In theory, this is a good thing. Who doesn’t want to focus on outcomes?
But the value equation obscures a few invisible calculations—some of which only are visible in the dark, on a Thursday night, when you jolt out of bed to remember a task left undone.
Hidden Figures
Most organizations start by defining desired outcomes at the executive level. Executive objectives are then translated into success measures by senior managers. Success measures are then distilled further into smaller key performance indicators by another layer of managers. And so the process continues.
But, the executive suite remains primarily occupied by white men. As does the senior manager level. And the middle manager level. Only within the context of entry-level roles do women represent 49% of the workforce—still not even half.
So, as organizations define the outcomes they seek to achieve through technology, data, AI, and professional services, authorship of those outcomes remains seated with white men. As a result, certain outcomes risk getting lost—particularly those informed by the unique perspectives, challenges, and experiences of women and people of color.
If women continue to bear a greater cognitive load than men, irrespective of title or role, and if outcomes are continually defined by men, how do organizations ensure their desired outcomes are realistic and inclusive of the true effort associated with achieving them?
The View From The Seats
As AI promises to accelerate work and increase efficiency, organizations are curtailing the number of seats required to do the work—within their platforms and within their organizations. Often, the promise of AI bears fruit. The time required to get the work done decreases.

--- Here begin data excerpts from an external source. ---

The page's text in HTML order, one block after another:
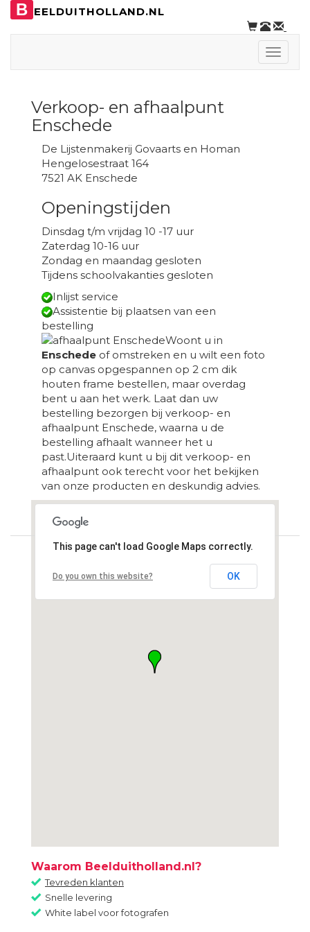
B EELDUITHOLLAND.NL
Toggle
Verkoop- en afhaalpunt
Enschede
De Lijstenmakerij Govaarts en Homan
Hengelosestraat 164
7521 AK Enschede
Openingstijden
Dinsdag t/m vrijdag 10 -17 uur
Zaterdag 10-16 uur
Zondag en maandag gesloten
Tijdens schoolvakanties gesloten
Inlijst service
Assistentie bij plaatsen van een
bestelling
Woont u in
Enschede of omstreken en u wilt een foto
op canvas opgespannen op 2 cm dik
houten frame bestellen, maar overdag
bent u aan het werk. Laat dan uw
bestelling bezorgen bij verkoop- en
afhaalpunt Enschede, waarna u de
bestelling afhaalt wanneer het u
past.Uiteraard kunt u bij dit verkoop- en
afhaalpunt ook terecht voor het bekijken
van onze producten en deskundig advies.
Loading...
This page can't load Google Maps correctly.
Do you own this website? OK
Waarom Beelduitholland.nl?
Tevreden klanten
Snelle levering
White label voor fotografen
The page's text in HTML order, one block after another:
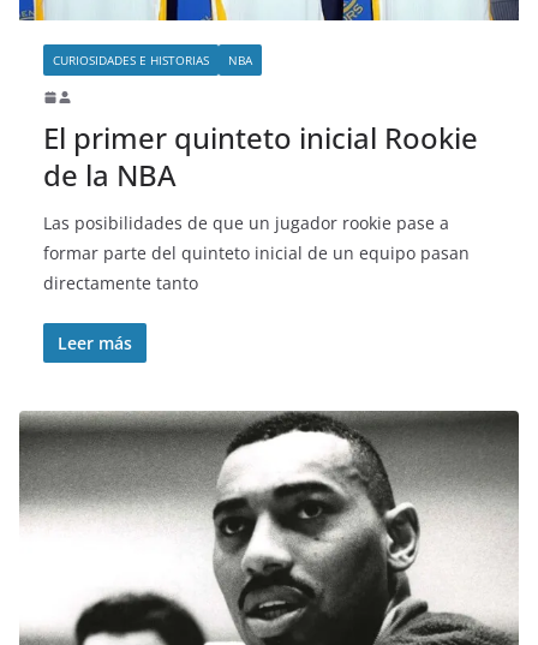
CURIOSIDADES E HISTORIAS NBA
El primer quinteto inicial Rookie
de la NBA
Las posibilidades de que un jugador rookie pase a
formar parte del quinteto inicial de un equipo pasan
directamente tanto
Leer más
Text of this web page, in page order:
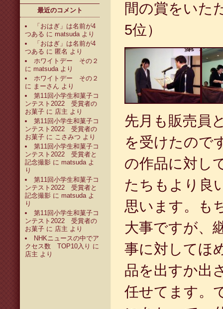
最近のコメント
「おはぎ」は名前が4
つある に matsudaより
「おはぎ」は名前が4
つある に 匿名 より
ホワイトデー その２
に matsudaより
ホワイトデー その２
に まーさん より
第11回小学生和菓子コ
ンテスト2022 受賞者の
お菓子 に 店主 より
第11回小学生和菓子コ
ンテスト2022 受賞者の
お菓子 に こさみつ より
第11回小学生和菓子コ
ンテスト2022 受賞者と
記念撮影 に matsudaよ
り
第11回小学生和菓子コ
ンテスト2022 受賞者と
記念撮影 に matsudaよ
り
第11回小学生和菓子コ
ンテスト2022 受賞者の
お菓子 に 店主 より
NHKニュースの中でア
クセス数 TOP10入り に
店主 より
間の賞をいた
5位）
先月も販売員
を受けたので
の作品に対し
たちもより良
思います。も
大事ですが、
事に対してほ
品を出すか出
任せてます。
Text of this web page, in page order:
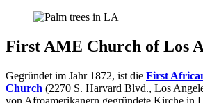
First AME Church of Los
Gegründet im Jahr 1872, ist die First
Church (2270 S. Harvard Blvd., Los
von Afroamerikanern gegründete Kirche in
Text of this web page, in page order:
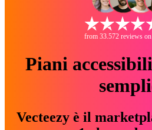
from 33.572 reviews
Piani
Vecteezy è il
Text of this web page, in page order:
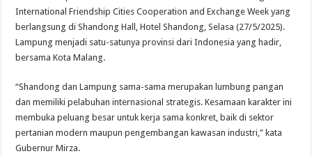
International Friendship Cities Cooperation and Exchange Week yang
berlangsung di Shandong Hall, Hotel Shandong, Selasa (27/5/2025).
Lampung menjadi satu-satunya provinsi dari Indonesia yang hadir,
bersama Kota Malang.
“Shandong dan Lampung sama-sama merupakan lumbung pangan
dan memiliki pelabuhan internasional strategis. Kesamaan karakter ini
membuka peluang besar untuk kerja sama konkret, baik di sektor
pertanian modern maupun pengembangan kawasan industri,” kata
Gubernur Mirza.
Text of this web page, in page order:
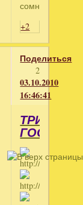
сомневаться.
+2
Поделиться
2
03.10.2010
16:46:41
ТРИ
ГОСТЯ
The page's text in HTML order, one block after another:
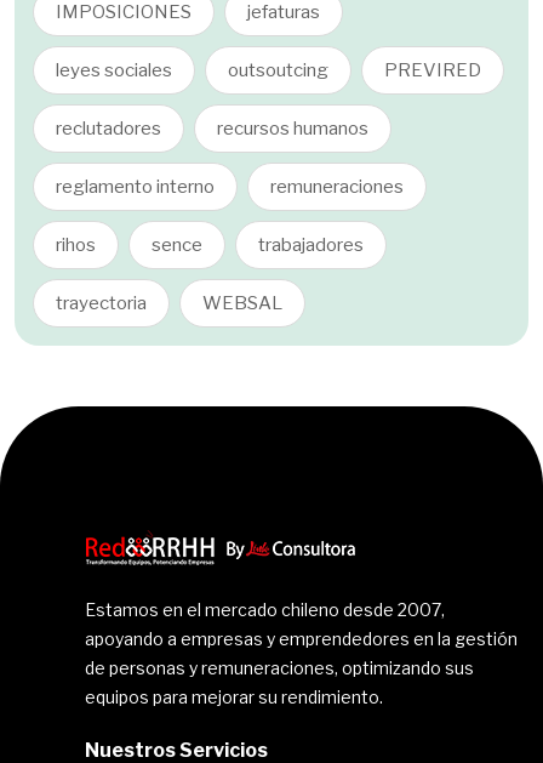
IMPOSICIONES jefaturas
leyes sociales outsoutcing PREVIRED
reclutadores recursos humanos
reglamento interno remuneraciones
rihos sence trabajadores
trayectoria WEBSAL
Estamos en el mercado chileno desde 2007,
apoyando a empresas y emprendedores en la gestión
de personas y remuneraciones, optimizando sus
equipos para mejorar su rendimiento.
Nuestros Servicios
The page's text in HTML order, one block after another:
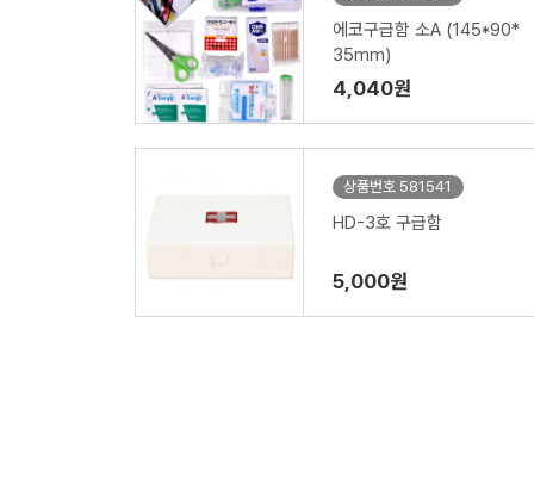
에코구급함 소A (145*90*
35mm)
4,040원
상품번호 581541
HD-3호 구급함
5,000원
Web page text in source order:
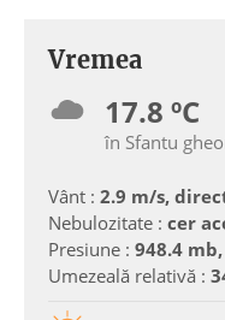
Vremea
17.8 ºC
în Sfantu
Vânt : 2.9 m/s,
Nebulozitate : cer
Presiune : 948.4
Umezeală relativă :
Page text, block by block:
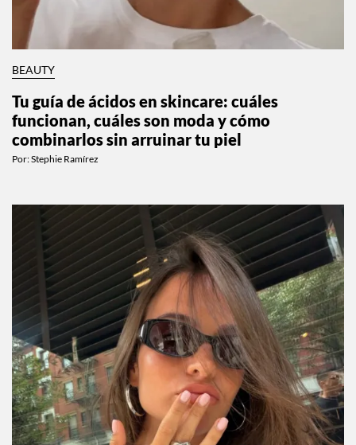
BEAUTY
Tu guía de ácidos en skincare: cuáles
funcionan, cuáles son moda y cómo
combinarlos sin arruinar tu piel
Por:Stephie Ramírez
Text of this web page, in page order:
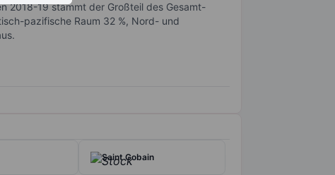
2018-19 stammt der Großteil des Gesamt-
pazifische Raum 32 %, Nord- und
Saint Gobain
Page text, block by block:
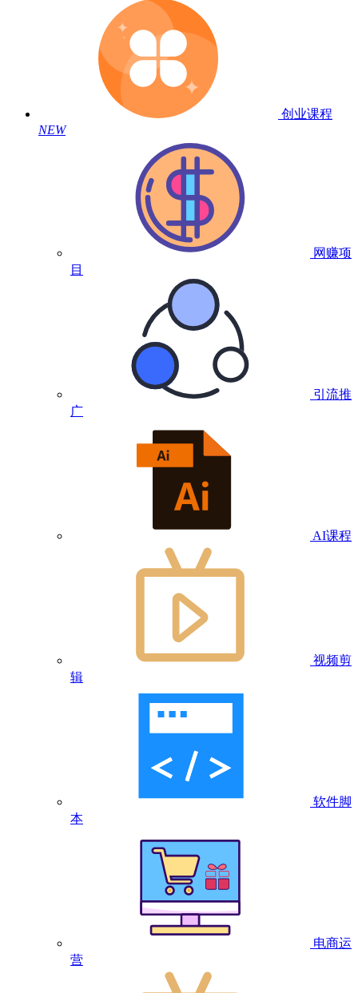
创业课程
NEW
网赚项
目
引流推
广
AI课程
视频剪
辑
软件脚
本
电商运
营

But, sometimes the promise extends too far. A focus on outcomes, paired with an “AI can do it” assumption, hacks away at a project’s estimated level of effort and resources with a machete. The team left to execute on the outcomes is left with less time and less resources to complete the job. The outcomes still get achieved. But the actual price of achieving those outcomes never is fully quantified.
The seats are where the work gets done— within the platforms and within the company. Typically, those seats are occupied by entry-level and mid-level employees. When you look across those seats, you’ll find more women. More people of color. The view from the seats is different from the view from the executive suite.
When outcomes are all we’re counting, and when outcomes are defined from the skybox, how do we account for the unique tax upon those occupying the seats where the work gets done?
Cognitive Tax
Even when we account for the shared tax upon men and women who are fulfilling the outcomes, the cognitive burden on women remains unseen. Regardless of employment status. Regardless of organizational tenure or title. Gendered cognitive stickiness points to the invisible load women carry in heteronormative households—the remembering; the reminding; the checking; the coordinating. Even when women and mothers are surrounded by physical household support, as I am, the gendered performance of who thinks through the household logistics remains.
In the age of AI, when we are all, regardless of gender, asked to do more and operate with greater efficiency, there is more to remember. More to check. More to coordinate. The current calculus on how we measure value based on outcomes fails to quantify these efforts.
But the cost is real. It shows in the data that illustrates that women are just as career-motivated as men, but less likely to seek out a promotion. It shows up in the data that highlights women exiting the workforce under the pressures of balancing their careers with their caregiving responsibilities. And it shows up in the moments right after you’ve fallen asleep, when you remember something unchecked from your to-remember list.
The costs have moved. But the total price hasn’t changed. We just aren’t always quantifying the hidden figures.